(2022/10/12追記)
この記事をリメイクしました。そちらでは手牌の画像と待ちの画像も載せています。また、ここで求めたリストよりも多くなっています(洗い出すパターンの定義を変えたため)。
https://zenn.dev/firedial/articles/dce2ad243b3516
(2022/10/15追記)
理論もリメイクしました。用語も一部修正しています(標準形から基本形に変更など)。
https://zenn.dev/firedial/articles/2480e844bf5a44
そのため、当記事は deprecate 的な扱いとします。用語など食い違う場合は上記の記事が正とします。
はじめに
このサイトに 7 枚待ちのパターンが全て載っている。 10 枚と 13 枚はどうなるのか求めたくなるのが人間の心理である。
今回は haskell でプログラムを書いた。
https://github.com/firedial/mahjong_wait
※七対子形は考えないことにする
用語の定義
勝手に定義した用語がある。また英訳は適当である(コード書く際につけた名前)。
- 手牌(hai): 考える対象の牌の形
- 順子(shuntsu): 三つ組 (1, 2, 3), (2, 3, 4), ..., (7, 8, 9)
- 刻子(kotsu): 三つ組 (1, 1, 1), (2, 2, 2), ..., (9, 9, 9)
- 面子(mentsu): 順子 or 刻子
- 雀頭(atama): 二つ組 (1, 1), (2, 2), ..., (9, 9)
- 雀頭接続順子(atama connected shuntsu): 五つ組 (1, 1, 1, 2, 3), (2, 2, 2, 3, 4), ..., (6, 6, 6, 7, 8) と (7, 8, 9, 9, 9), (6, 7, 8, 8, 8), ..., (2, 3, 4, 4, 4)
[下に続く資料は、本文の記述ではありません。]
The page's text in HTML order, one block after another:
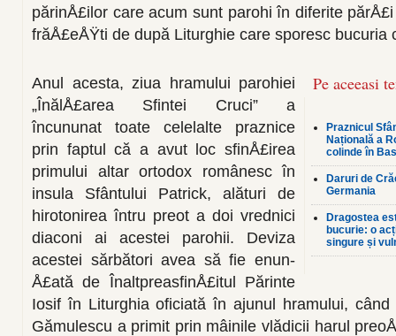
părinÅ£ilor care acum sunt parohi în diferite
frăÅ£eÅŸti de după Liturghie care sporesc bucuria
Pe aceeasi
Praznicul
Națională a
colinde în
Daruri de
Germania
Dragostea
bucurie: o
singure și
Anul acesta, ziua hramului parohi­ei
„ÎnălÅ£area Sfintei Cruci” a
încununat toate celelalte praznice
prin faptul că a avut loc sfinÅ£irea
primului altar orto­dox românesc în
insula Sfântului Patrick, alături de
hirotonirea întru preot a doi vrednici
diaconi ai acestei parohii. Deviza
acestei sărbători avea să fie enun­
Å£ată de ÎnaltpreasfinÅ£itul Părinte
Iosif în Liturghia oficiată în ajunul hramu­lui, când
Gămulescu a primit prin mâinile vlădi­cii harul
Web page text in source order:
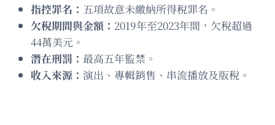
指控罪名： 五項故意未繳納所得稅罪名。
欠稅期間與金額： 2019年至2023年間，欠稅超過
44萬美元。
潛在刑罰： 最高五年監禁。
收入來源： 演出、專輯銷售、串流播放及版稅。
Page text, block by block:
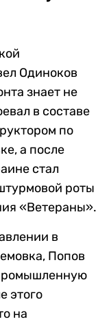
Одиноков
знает не
в составе
по
а после
стал
роты
«Ветераны».
в
Попов
этого
на
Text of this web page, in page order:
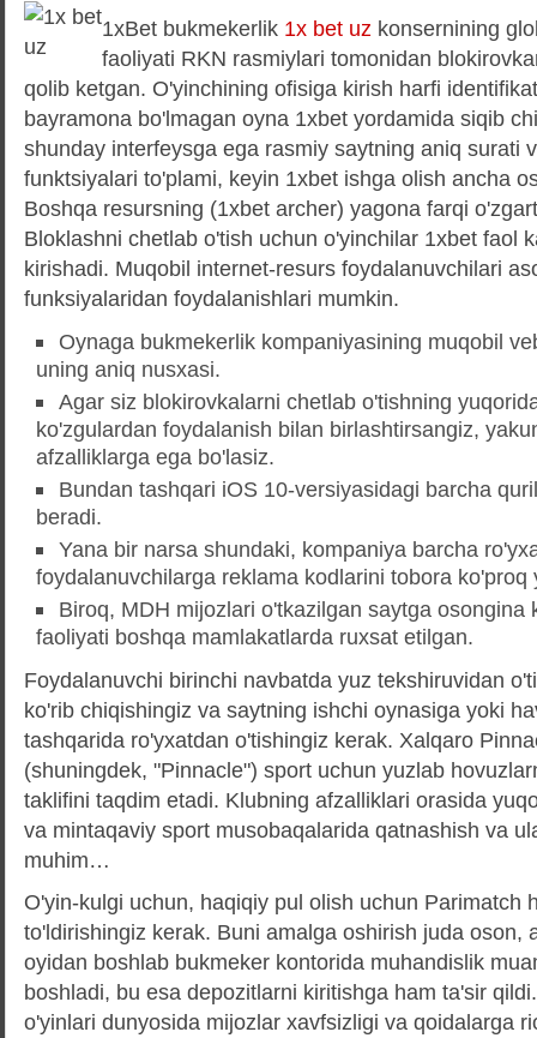
1xBet bukmekerlik 1x bet uz konsernining
faoliyati RKN rasmiylari tomonidan
qolib ketgan. O'yinchining ofisiga kirish harfi
bayramona bo'lmagan oyna 1xbet yordamida siqib
shunday interfeysga ega rasmiy saytning aniq surati
funktsiyalari to'plami, keyin 1xbet ishga olish ancha
Boshqa resursning (1xbet archer) yagona farqi
Bloklashni chetlab o'tish uchun o'yinchilar 1xbet faol
kirishadi. Muqobil internet-resurs foydalanuvchilari
funksiyalaridan foydalanishlari mumkin.
Oynaga bukmekerlik kompaniyasining muqobil
uning aniq nusxasi.
Agar siz blokirovkalarni chetlab o'tishning
ko'zgulardan foydalanish bilan birlashtirsangiz,
afzalliklarga ega bo'lasiz.
Bundan tashqari iOS 10-versiyasidagi barcha
beradi.
Yana bir narsa shundaki, kompaniya barcha
foydalanuvchilarga reklama kodlarini tobora ko'proq
Biroq, MDH mijozlari o'tkazilgan saytga osongina
faoliyati boshqa mamlakatlarda ruxsat etilgan.
Foydalanuvchi birinchi navbatda yuz tekshiruvidan
ko'rib chiqishingiz va saytning ishchi oynasiga yoki
tashqarida ro'yxatdan o'tishingiz kerak. Xalqaro
(shuningdek, "Pinnacle") sport uchun yuzlab
taklifini taqdim etadi. Klubning afzalliklari orasida
va mintaqaviy sport musobaqalarida qatnashish va
muhim…
O'yin-kulgi uchun, haqiqiy pul olish uchun Parimatch
to'ldirishingiz kerak. Buni amalga oshirish juda oson,
oyidan boshlab bukmeker kontorida muhandislik
boshladi, bu esa depozitlarni kiritishga ham ta'sir
o'yinlari dunyosida mijozlar xavfsizligi va qoidalarga

- 待ち送り形(sendable form): 雀頭 or 雀頭接続順子
- 正規形(regular form): 手牌の枚数を 3 で割った余りが 1 であるような手牌
- 非正規形(irregular form): 手牌の枚数を 3 で割った余りが 2 であるような手牌
- 和了形(agari form): 手牌が非正規形である場合 0 雀頭 n 面子の形、正規形のときは 1 雀頭 n 面子の形
- 聴牌形(tempai form): 有効牌を付け加えることによって和了形になる形
- 待ち(wait): 正規形の場合は和了形になる牌、非正規形の場合は(手牌に関係ない)雀頭を付け加えた手牌で和了形になる牌のこと
- 面子既約(mentsu irreducible): どの面子を別の色の数字に変えても待ちの種類数が変わらない形
- 雀頭既約(atama irreducible): どの雀頭を別の色の数字に変えても待ちの種類数が変わらない形
- 雀頭接続順子既約(atama connected shuntsu irreducible): どの雀頭接続順子を別の色の数字に変えても待ちの種類数が変わらない形
- 既約(irreducible): 正規形の時は面子既約かつ雀頭既約かつ雀頭接続順子既約、非正規形の時は面子既約である形
- 長さ: 手牌の最大数字 - 手牌の最小数字 + 1
- 前方重心(former gravity): 手牌が左右対称形 or 手牌の最大数字と最小数字を枚数を見比べていき、初めて異なる枚数になったとき、小さい数字の枚数が多い形
- 標準系(normal form): 前方重心 and (長さ 8 以上 or 手牌の最小数が 2 である)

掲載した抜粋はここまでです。